For many facility managers, now is the time to start taking measures to decrease water usage by introducing innovative cleaning methods. Not only will limiting water usage cut operational costs for the business, it will decrease the business’ impact on the environment.
An important step towards curbing water usage is to use products, such as microfibre cloths, which drastically reduce the amount of water required for a thorough clean. Microfibre products give managers the advantage of doing less with more, contributing to the goal of sustainable cleaning.
In addition to cleaning with microfibre, there are other steps facility managers can take to reduce water usage:
- fix leaking taps
- choose efficient showers, toilets, taps, plumbing and appliances that save water
- consider using rainwater storage tanks
- reuse water where possible to reduce the consumption of clean water where it is not needed (e.g. cleaning floors), and
- check the Water Efficiency Labelling and Standards scheme to find information about the water efficiency of products.
These simple steps towards curbing water usage are essential for facilities to achieve top recognition for sustainable cleaning.
1. Encourage recycling to reduce waste costs
Managing waste within a facility involves anything from the promotion of recycling to the strategic placement of bins around populated areas. An efficient waste management system not only stores rubbish, it can also help reduce operational cost. Sustainable cleaning coupled with waste management creates a working environment that is more cost-effective and sanitary.
Getting tenants involved in recycling can be difficult and often facility managers need to come up with incentives to encourage them. The following tips can help you promote recycling with tenants:
- place bins on each floor or workspace for recyclables
- use educational posters that detail the benefits of recycling, and
- create an educational competition between workspace areas to incentivise recycling.
2. Be compliant and industry leading
As facility managers become more aware of sustainable cleaning practices, there will be an inevitable increase in the importance of adhering to stronger environmental guidelines such as NABERS. This is an active step toward improving a facility’s environmental footprint.

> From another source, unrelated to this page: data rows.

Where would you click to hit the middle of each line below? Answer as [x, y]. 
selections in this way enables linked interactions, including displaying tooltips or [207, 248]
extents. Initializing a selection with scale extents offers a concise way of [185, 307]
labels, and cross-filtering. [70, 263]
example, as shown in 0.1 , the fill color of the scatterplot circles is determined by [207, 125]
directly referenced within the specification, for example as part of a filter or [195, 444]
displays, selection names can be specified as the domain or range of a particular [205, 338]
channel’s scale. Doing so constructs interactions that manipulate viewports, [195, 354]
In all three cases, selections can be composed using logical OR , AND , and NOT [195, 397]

The NABERS star rating represents a facility’s operational performance, using 12 months of measured performance information, such as energy or water bills, or a waste audit. A NABERS accredited rating can help managers meet tenant expectations for greener buildings and workplaces, and encourages best practice by providing realistic benchmarks that encourage owners to minimise their impact on the environment. A 4+ star NABERS rating can help identify cost saving opportunities and facility managers can use NABERS to measure the performance of their facilities.

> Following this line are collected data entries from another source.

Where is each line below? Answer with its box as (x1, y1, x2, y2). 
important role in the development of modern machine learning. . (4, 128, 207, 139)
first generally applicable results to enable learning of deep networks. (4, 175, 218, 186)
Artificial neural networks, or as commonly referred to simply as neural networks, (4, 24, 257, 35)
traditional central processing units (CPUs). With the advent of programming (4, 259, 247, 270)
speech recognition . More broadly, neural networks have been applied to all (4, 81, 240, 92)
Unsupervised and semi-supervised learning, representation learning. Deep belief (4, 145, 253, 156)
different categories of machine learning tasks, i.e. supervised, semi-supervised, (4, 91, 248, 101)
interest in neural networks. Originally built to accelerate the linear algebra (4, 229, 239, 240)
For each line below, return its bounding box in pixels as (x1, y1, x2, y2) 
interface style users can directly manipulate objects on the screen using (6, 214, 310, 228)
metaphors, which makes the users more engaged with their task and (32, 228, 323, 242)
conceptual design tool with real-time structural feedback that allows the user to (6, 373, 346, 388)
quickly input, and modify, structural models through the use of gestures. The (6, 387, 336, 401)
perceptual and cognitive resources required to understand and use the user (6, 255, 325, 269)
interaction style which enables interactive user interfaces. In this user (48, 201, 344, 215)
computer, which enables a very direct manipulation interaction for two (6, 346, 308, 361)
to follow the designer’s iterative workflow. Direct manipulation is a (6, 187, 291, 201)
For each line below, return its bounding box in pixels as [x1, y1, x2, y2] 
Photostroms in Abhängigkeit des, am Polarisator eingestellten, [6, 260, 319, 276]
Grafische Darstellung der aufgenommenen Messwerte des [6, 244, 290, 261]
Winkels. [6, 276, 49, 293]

Facilities that are designed and built with sustainability in mind improve their competitive advantage to attract top tier tenants.
Future proofing your facility
In Australia, the healthcare sector has helped spearhead sustainable and green cleaning, and we are now starting to see the same developments in the aged care and property management sectors. With a number of successful green cleaning and microfibre case studies starting to emerge, facility managers are actively seeking out more information on how to transform their cleaning processes. Driven by an appetite for higher level of cleanliness, greater efficiency, cost savings and increased compliance, it won’t be long before sustainable cleaning becomes the norm, and these new innovative cleaning technologies are used throughout Australia.
The author of this article, Alicia Fenwick, is senior manager, brand activation, at Rubbermaid Commercial Products. This article also appeared in the February/March print edition of Facility Management.